Setelah selesai makan, kami langsung  memasuki kamar untuk  beristirahat dan membereskan seluruh barang-barang kami. Kedua orang tuaku serta adikku, lusa juga akan pulang kembali ke Manado jadi mereka tidak teralu membawa barang yang begitu banyak, tidak seperti aku. Saat menuju kamar, aku melewati sebuah kamar yang aku rasa ini kamar Doni, karena pintunya terbuka dan seakan menyuruh aku untuk masuk. Aku langsung saja masuk untuk sekedar perkenalan awal sebelum aku bertemu dengan orang yang sesungguhnya dan untuk apa aku merasa malu, nanti juga aku akan sekamar dengannya. Sesaat aku melihat-lihat kamar Doni yang sangat rapih ini dan aku menilai bahwa Doni seorang lelaki yang sangat gemar berolahraga, peralatan olahraga untuk fitnes sangat lengkap dikamarnya dan aku melihat foto Doni yang sangat tampan dan macho sekali. Sangat atletis seperti seorang binaragawan tampan.
“Hei! Kamu siapa? Berani-beraninya masuk kamarku?”
Seorang lelaki berwajah tampan dengan bernada membentak melihat kearahku. “Maaf, tadi aku Cuma liat-liat sebentar aja kok”
aku yakin kalau lelaki tampan inilah yang bernama Doni.
“Meskipun kamu itu jodohku nanti bukan seenaknya kamu berani masuk kekamarku begitu saja, karena kita kan belum menikah”
Doni semakin geram. Aku langsung keluar tanpa bersuara sedikitpun khawatir Doni akan tambah geram dan tidak menyukaiku. Dengan jantung yang tidak berhenti berdebar aku melewati tubuh Doni yang bau khas seorang habis berolahraga. Aku langsung menuju kamarku. Membereskan semua barang-barangku dan beraktivitas di rumah baruku di Jakarta.
Malam hari tiba, inilah acara yang paling aku takutkan terjadi yaitu perkenalan kedua belah pihak korban perjodohan(tapi gak papa, Doni ganteng dan sempurna buat aku). Acara malam itu sangat resmi sekali mengalahkan acara rapat presiden sekalipun. Aku dan Doni duduk berhadapan untuk saling pandang, yang pastinya aku merasa bahwa hari itu sangat norak sekali. Segala rangkaian resmi adat yang sangat tidak aku mengerti akhirnya terjadi malam itu dan selesai.
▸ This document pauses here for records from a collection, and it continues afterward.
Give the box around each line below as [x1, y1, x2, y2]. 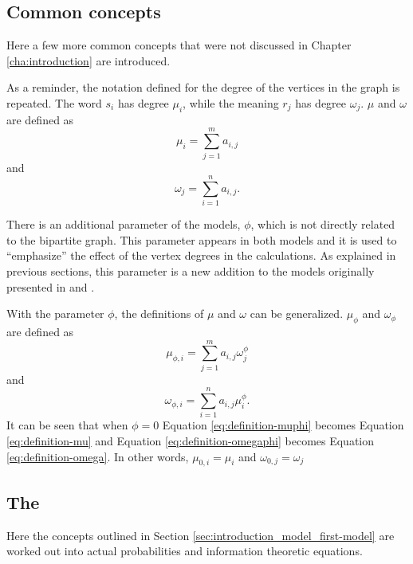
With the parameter [6, 305, 104, 322]
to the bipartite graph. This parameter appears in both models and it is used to [6, 231, 397, 248]
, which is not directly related [250, 216, 395, 233]
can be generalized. [250, 305, 344, 322]
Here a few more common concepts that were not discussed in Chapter [6, 37, 352, 53]
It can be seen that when [6, 417, 128, 433]
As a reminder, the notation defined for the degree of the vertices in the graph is [6, 79, 400, 96]
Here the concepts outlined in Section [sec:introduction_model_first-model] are [6, 527, 395, 543]

Aku dan Doni dimalam yang dilengkapi dengan beribu-ribu bintang itu berbincang untuk saling memperkenalkan satu sama lain(itupun yang menyuruh Om Burhan, bukan keinginan Doni). Duduk di taman belakang rumah seakan kami berdua bingung untuk memulai perbincangan dari mana awalnya, akhirnya aku memberanikan diri membuka perbincangan malam itu.
“Dingin yah!(Basi). Oh ya, kamu habis dari mana sore tadi?”
“gak keliatan tah kalau aku habis fitnes, tubuhku saja jelas-jelas mandi keringet”
“Owh, soalnya tadi Om Burhan bilang kamu latian basket, kamu suka olahraga ya, aku liat-liat dikamar kamu banyak banget koleksi-koleksi alat-alat berat olahraga”
            “Ya”
            “...............” (perbincangan panjang)
“........Don, boleh tanya sesuatu gak?”
“apa?”
“Menurut kamu, gimana si tentang perjodohan kita? Lah kenapa kok lo mau dijodohin sama orang yang belum kamu kenal kayak aku”
“Gw udah tau lo kok Liz, Papa Mama sudah banyak cerita tentang lo dan gw juga suka memperhatikan lo lewat foto. Kalau masalah perjodohan, mau gimana lagi. Sudah jadi adat. Malah, sekarang pacar gw nerima gw apa adanya dan kami tetap berpacaran sampe sekarang meskipun pacarku tau kalau aku dijodohkan...........(Doni bercerita panjang lebar tentang kekasihnya)........ kalau lo sendiri gimana Liz?”
“Aku? Aku memang sudah tidak memutuskan untuk punya pacar kayak kamu, toh juga kasian dengan pacarku nanti kalau kita menjalani hubungan yang kita sudah tau bakal pisah. Jadi aku setia menanti kamu kok Don(Gombal)”.
“Oh”.
“Oh ya, pacarmu hebat banget ya Don, kesannya sempurna banget buat kamu, aku aja sampe merasa gak ada apa-apanya dibanding dia. Kapan-kapan kenalin ke aku yah? Jadi penasaran nih dengan tuh cewek”.
“...”.
(Doni ingin mengatakan sesuatu namun tidak sempat karena terpotong dengan panggilan Om Burhan yang menyuruh kamu segera masuk karena sudah larut malam). Besok pagi Om Burhan akan mengajakku ke venue acara pelaksanaan Pemilihan Putri Indonesia bulan depan. Aku sangat penasaran sekali dengan jawaban Doni yang sempat terpotong tadi, nampaknya sangat penting sekali. Dan Donipun sangat ingin mengatakannya.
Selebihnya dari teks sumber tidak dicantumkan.